[Collected data]
=-=-=-=-=

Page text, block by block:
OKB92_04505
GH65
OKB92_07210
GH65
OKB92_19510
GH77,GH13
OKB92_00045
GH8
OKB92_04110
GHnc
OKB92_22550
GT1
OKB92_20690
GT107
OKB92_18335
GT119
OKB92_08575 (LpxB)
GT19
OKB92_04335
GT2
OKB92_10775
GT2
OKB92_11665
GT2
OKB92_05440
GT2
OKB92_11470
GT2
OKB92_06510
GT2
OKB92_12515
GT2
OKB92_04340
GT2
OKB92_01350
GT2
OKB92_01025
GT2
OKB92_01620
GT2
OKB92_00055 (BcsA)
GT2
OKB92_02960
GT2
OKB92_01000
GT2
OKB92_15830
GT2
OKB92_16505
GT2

=-=-=-=-=

* TASK STATEMENT
Write out exactly those lines of the records above that lie from the one with "OKB92_05440" through the last line, including both.

* THE ANSWER
OKB92_05440
GT2
OKB92_11470
GT2
OKB92_06510
GT2
OKB92_12515
GT2
OKB92_04340
GT2
OKB92_01350
GT2
OKB92_01025
GT2
OKB92_01620
GT2
OKB92_00055 (BcsA)
GT2
OKB92_02960
GT2
OKB92_01000
GT2
OKB92_15830
GT2
OKB92_16505
GT2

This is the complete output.